Center for Interventional Oncology, NIH Clinical Center, National Institutes of Health, 10 Center Drive, Bethesda, MD, USA.
Clinical Research Directorate/Clinical Monitoring Research Program, Leidos Biomedical Research, Inc, NCI Campus at Frederick, 1050 Boyle Street, Frederick, MD, USA.
Abdom Radiol (NY). 2018 Dec;43(12):3436-3444. doi: 10.1007/s00261-018-1631-z.
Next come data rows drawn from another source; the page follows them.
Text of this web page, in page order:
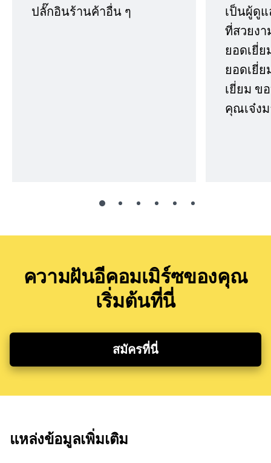
ปลั๊กอินร้านค้าอื่น ๆ
เป็นผู้ดูแ
ที่สวยง
ยอดเยี่ย
ยอดเยี่
เยี่ยม ข
คุณเจ๋ง
ความฝันอีคอมเมิร์ซของคุณ
เริ่มต้นที่นี่
สมัครที่นี่
แหล่งข้อมูลเพิ่มเติม
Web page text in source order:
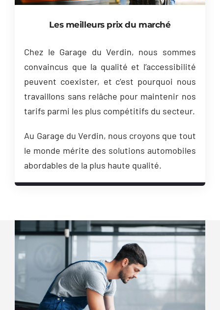
Les meilleurs prix du marché
Chez le Garage du Verdin, nous sommes
convaincus que la qualité et l’accessibilité
peuvent coexister, et c’est pourquoi nous
travaillons sans relâche pour maintenir nos
tarifs parmi les plus compétitifs du secteur.
Au Garage du Verdin, nous croyons que tout
le monde mérite des solutions automobiles
abordables de la plus haute qualité.
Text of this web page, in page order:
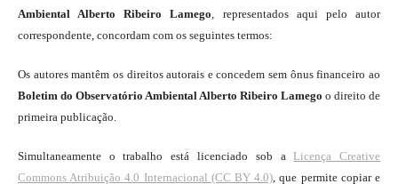
Ambiental Alberto Ribeiro Lamego , representados aqui pelo autor
correspondente, concordam com os seguintes termos:
Os autores mantêm os direitos autorais e concedem sem ônus financeiro ao
Boletim do Observatório Ambiental Alberto Ribeiro Lamegoo direito de
primeira publicação.
Simultaneamente o trabalho está licenciado sob a Licença Creative
Commons Atribuição 4.0 Internacional (CC BY 4.0) , que permite copiar e
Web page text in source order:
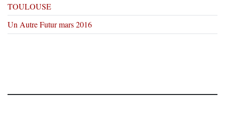
TOULOUSE
Un Autre Futur mars 2016
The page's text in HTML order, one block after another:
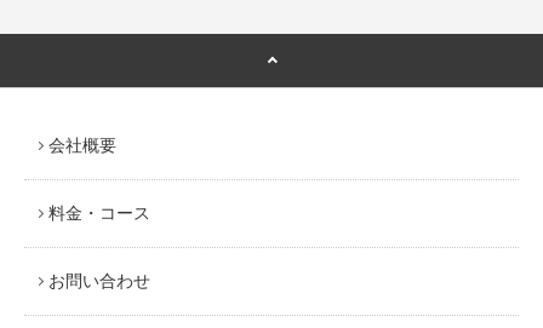
会社概要
料金・コース
お問い合わせ
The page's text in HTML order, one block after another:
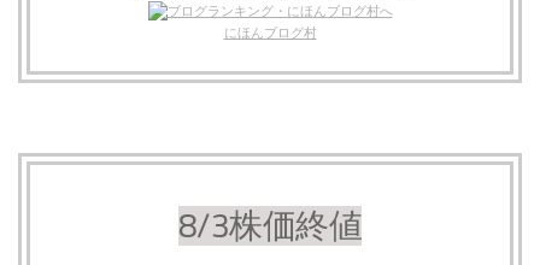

The purpose of the study was to determine if the ≥ 15 mm threshold currently used to define PIRADS 5 lesions is the optimal size threshold for predicting high likelihood of clinically significant (CS) cancers.
Three hundred and fifty-eight lesions that may be changed from category 4 to 5 or vice versa on the basis of the size criterion (category 4: n = 288, category 5: n = 70) from 255 patients were evaluated. Kendall's tau-b statistic accounting for inter-lesion correlation, generalized estimation equation logistic regression, and receiver operating curve analysis evaluated two lesion size-metrics (lesion diameter and relative lesion diameter-defined as lesion diameter/prostate volume) for ability to identify CS (Gleason grade ≥ 3 + 4) cancer at targeted biopsy. Optimal cut-points were identified using the Youden index. Analyses were performed for the whole prostate (WP) and zone-specific sub-cohorts of lesions in the peripheral and transition zones (PZ and TZ).
Lesion diameter showed a modest correlation with Gleason grade (WP: τB = 0.21, p < 0.0001; PZ: τB = 0.13, p = 0.02; TZ: τB = 0.32, p = 0.001), and association with CS cancer detection (WP: AUC = 0.63, PZ: AUC = 0.59, TZ: AUC = 0.74). Empirically derived thresholds (WP: 14 mm, PZ: 13 mm, TZ: 16 mm) performed similarly to the current ≥ 15 mm standard. Lesion relative lesion diameter improved identification of CS cancers compared to lesion diameter alone (WP: τB = 0.30, PZ: τB = 0.24, TZ: τB = 0.42, all p < 0.0001). AUC also improved for WP and PZ lesions (WP: AUC = 0.70, PZ: AUC = 0.68, and TZ: AUC = 0.74).
The current ≥ 15 mm diameter threshold is a reasonable delineator of PI-RADS category 4 and category 5 lesions in the absence of extraprostatic extension to predict CS cancers. Additionally, relative lesion diameter can improve identification of CS cancers and may serve as another option for distinguishing category 4 and 5 lesions.
本研究旨在确定目前用于定义 PI-RADS5 病变的≥15mm 阈值是否是预测临床显著(CS)癌症的最佳大小阈值。
评估了 255 名患者中可能根据大小标准(类别 4:n=288,类别 5:n=70)从 4 类变为 5 类或反之的 358 个病变。使用 Kendall's tau-b 统计量考虑病变间相关性、广义估计方程逻辑回归和接收者操作曲线分析两种病变大小指标(病变直径和相对病变直径-定义为病变直径/前列腺体积)在靶向活检中识别 CS(Gleason 分级≥3+4)癌症的能力。使用 Youden 指数确定最佳切点。对整个前列腺(WP)和外周和过渡区(PZ 和 TZ)病变的特定区域亚群进行了分析。
病变直径与 Gleason 分级呈中度相关(WP:τB=0.21,p<0.0001;PZ:τB=0.13,p=0.02;TZ:τB=0.32,p=0.001),并与 CS 癌检测相关(WP:AUC=0.63,PZ:AUC=0.59,TZ:AUC=0.74)。经验得出的阈值(WP:14mm,PZ:13mm,TZ:16mm)与当前的≥15mm 标准表现相当。病变相对病变直径与单独病变直径相比,可提高 CS 癌的识别能力(WP:τB=0.30,PZ:τB=0.24,TZ:τB=0.42,均 p<0.0001)。WP 和 PZ 病变的 AUC 也有所提高(WP:AUC=0.70,PZ:AUC=0.68,TZ:AUC=0.74)。
在没有前列腺外延伸的情况下,目前的≥15mm 直径阈值是 PI-RADS 4 类和 5 类病变的合理划定标准,可预测 CS 癌症。此外,相对病变直径可以提高 CS 癌的识别能力,并可能成为区分 4 类和 5 类病变的另一种选择。